Filter
Underneath the volcano plot you find the Filter section (figure 54). You can filter feature table, volcano plot and heat map based on minimum and maximum fold changes, and on regular p-values or FDR p-values depending on the volcano plot p-value selection. You can enter or paste values in the field to adjust thresholds, or you can use the horizontal and vertical bars on the volcano plot to do this.
Figure 54: Adjust fold change and p-value, apply advanced filtering and select a biological insights filter to narrow down the list of genes or miRNAs.
Additional filtering options are available from the Advanced filters button. In the resulting dialog, you can filter on biotypes (when available), minimum, mean and maximum CPM ((Counts per Million, TMM-adjusted) values for each sample group, and minimum, mean and maximum CPM values across groups (figure 55). You can apply multiple filters, one at a time:
- Select criterion
- Select operator and enter value, or select one or more biotypes
- Click Add filter
Figure 55: With Advanced filters, you can filter on biotypes and CPM expression values.
Each advanced filter is added as a filter tag below the dialog table and can be removed again by clicking the 'x'.
Once you have added the desired filters, click Apply filter criteria to feature list to close the dialog.
An badge next to the Advanced filters button indicates the number of applied advanced filters (figure 54).
Text below the regular filter fields signals whether a biological insights filter has been applied.
Click on Save to save the filter including biological insights and advanced filtering.
Click on Reset to reset filtering, or choose one of your previously saved filters from the drop-down list on the right.
P-value and FDR p-value
- P-value.
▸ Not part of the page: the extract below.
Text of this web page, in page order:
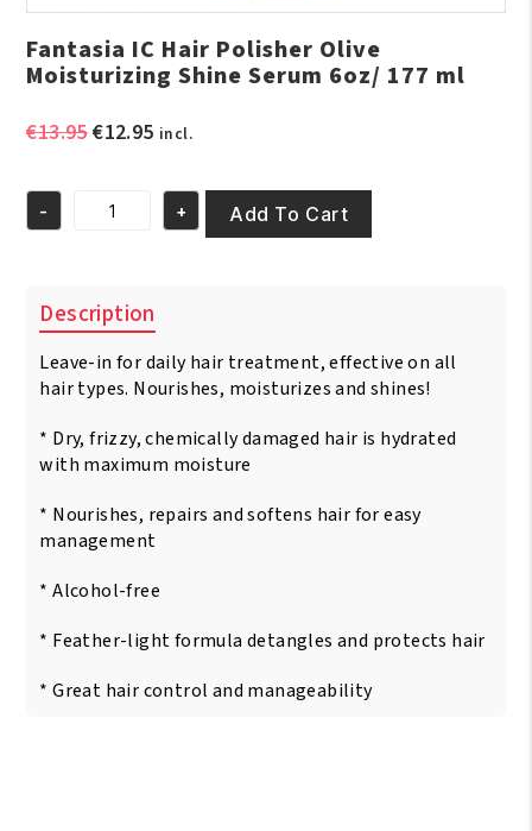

Standard, uncorrected p-value. Genes/transcripts that are not observed in any sample have undefined p-values and are reported as '-'.
- FDR p-value. The false discovery rate corrected p-value. The FDR-corrected p-value will always be larger than the uncorrected p-value.
The differential expression analysis includes the step Filter on average expression for FDR correction. This filters away some genes prior to the FDR correction. As a result, those genes will have undefined FDR p-values, reported as '-'.
The p-value controls the chance of getting a false positive result. When you apply a statistical test and use a p-value cut-off of 0.05, you should expect 5% of your significant results to be false positives.
When you carry out many tests, e.g. test differential expression for many genes in one experiment, you run into the multiple testing problem: If in a multiple-test scenario 10000 tests turn out significant and for each of these you use a 0.05 p-value cut-off, in total you should expect 500 of those significant results to be false positives. This approach may not be useful in practice.
The False Discovery Rate (FDR) p-value addresses this problem and allows you to control the overall false positive rate in the multiple testing scenario. In this approach it is not the chance of making a false positive call in each individual test that is being controlled, but rather the proportion of false positive tests among all significant test. When you use a FDR-corrected p-value cut-off of 0.05, you should expect 5% of your significant tests to be false positives. Mathematically, the FDR-corrected p-values are obtained from examining the distribution of the traditional p-values across all tests performed, and identifying cut-offs between significant and non-significant values.
Typically, the standard p-value is used in cases where only a few tests are being performed in parallel, whereas the FDR corrected p-value is used when many tests are being performed. Analyzing differential expression across many genes or miRNAs is a example of the latter, i.e. for this use case, the FDR p-value is normally recommended. Using the FDR p-value will result in fewer false positive calls, without much loss of sensitivity.